ON THE RIGHT THE LIP LINER *Temperature Rising - I AM SO GETTING A BACKUP -*
+ 2 EYE LINERS *Float on By - **Rosemary & Thyme*






BLUSHER *Marine Life*






EYE SHADOWS *Firecracker - **Sweet & Punchy








LIP GLASS
*
*Easy Lounger* 
*Flurry of Fun *
*Splashing* 






LIPSTICKS *Beach Bound - **Thrills






LUSTRE DROP - **Sun Rush*






swatches


----------



## Purple (May 12, 2010)

great haul!   
	

	
	
		
		

		
		
	


	




   enjoy it!


----------



## nunu (May 12, 2010)

Amazing haul! Enjoy


----------



## Senoj (May 12, 2010)

Where were you able to purchase it from?
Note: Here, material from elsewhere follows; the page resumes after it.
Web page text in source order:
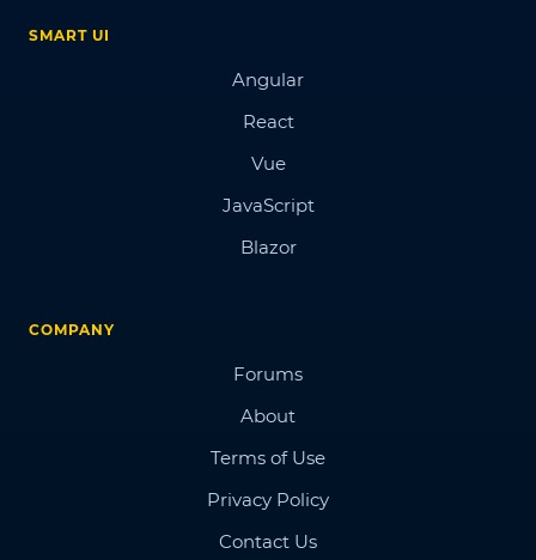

I looked at the Mac site and haven't seen any advertisement for it yet unless I over looked something. Is it already out in the stores?


----------



## Susanne (May 12, 2010)

Awesome haul! Enjoy! Can't wait to get mine on Friday.


----------



## solamente (May 12, 2010)

Such a pretty collection, can't wait to get a look at it (comes out tomorrow where I live)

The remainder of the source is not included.